Застыла с ополовником в руке. Девочка в черном платье с кружевным снежным воротничком толкнула ее под локоть.

— Мать Марина, а мать Марина! Суп на скатерть капает!

Монахиня повернула незрячее от слез лицо к юной гостье.

— Как звать тебя?

— Катя Голицына.

— Ешь, Катя. Где живешь?

— В Сент-Женевьев-де-Буа. У меня мама умерла. Я там вышиваю и уроки музыки даю. Можно я к вам перееду? Там старушки все время плачут, грустно мне. Я там в церкви пела, батюшка доволен был, у вас тоже петь могу. Иконы писать.

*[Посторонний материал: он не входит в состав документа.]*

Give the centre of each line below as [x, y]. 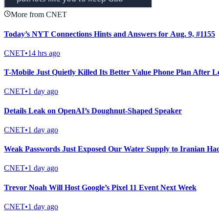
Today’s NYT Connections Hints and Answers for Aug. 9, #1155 [109, 34]
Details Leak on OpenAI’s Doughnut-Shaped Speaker [93, 110]
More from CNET [39, 15]
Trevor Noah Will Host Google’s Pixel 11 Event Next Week [100, 187]
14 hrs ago [44, 53]
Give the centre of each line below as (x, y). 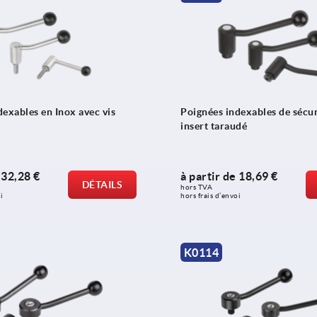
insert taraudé (214, 126)
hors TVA (197, 188)
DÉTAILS (102, 185)
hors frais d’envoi (211, 196)
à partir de (209, 177)
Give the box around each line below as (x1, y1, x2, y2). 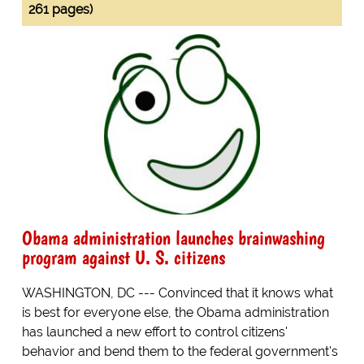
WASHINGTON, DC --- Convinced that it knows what (21, 284, 333, 301)
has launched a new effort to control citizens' (21, 323, 288, 340)
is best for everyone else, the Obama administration (21, 304, 329, 320)
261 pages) (28, 2, 93, 18)
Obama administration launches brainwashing (21, 225, 325, 249)
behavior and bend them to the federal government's (21, 343, 338, 359)
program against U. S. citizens (21, 245, 225, 269)
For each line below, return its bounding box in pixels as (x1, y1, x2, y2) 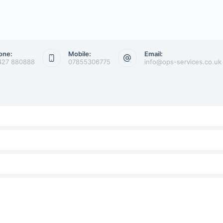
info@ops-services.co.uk (144, 58, 222, 66)
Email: (144, 50, 163, 58)
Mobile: (68, 50, 91, 58)

— Ах, богомазка. — Мать Марина погладила Катю по темечку. Ладонью растерла на скатерти супные пятна, раздавила морковку. — Приезжай. Найдем место. Я тебя иконы научу вышивать.

— Вышивать, о, superbe!

А вокруг, закончив трапезу, тихо, слезно пели:

— Передай платок кровавый милой любушке моей… Ты скажи: она свободна, я женился на другой!

А потом беззвучно шевелили губами, закрывали матерчатыми руками расписные фарфоровые лица маленькие, милые, старые куколки. Да разве куклы плакать умеют? Они не умеют даже петь. Птицы, птицы за них поют. А они лишь намалеванные алой краской ротики с торчащими, как у зайца, крохотными зубками, печально разевают.

* * *

Жену Шевардина Матильду Михайловну похоронили на кладбище Пер-Лашез. Стоя у свежего могильного холма, Шевардин пробормотал: «И меня, и меня вот здесь, с ней рядом». Художник Козлов один слышал это. Дочери, Марфинька и Машура, плакали так, что носы распухли, как помидоры, а глаза склеились в азиатские щелочки.

На другой день после похорон к Шевардину явился Пако Кабесон. Не один: с дамой. Крепко держал за острый локоть высокую черноволосую, похожую на испанку женщину в белом длинном платье, в невестиной прозрачной фате. Оказалась русской.

— Благословите нас православной иконой, Прохор Иванович! — Голос женщины срывался. Профессиональное ухо схватило: отличные высокие ноты, оперный тембр, ей бы в опере петь. — Вы для меня — бог. Еще когда вы прилетали с гастролями в Буэнос-Айрес… Я ни одного спектакля не пропустила! Вы мне как отец. Вы для меня… вся Россия… которую мы… мы…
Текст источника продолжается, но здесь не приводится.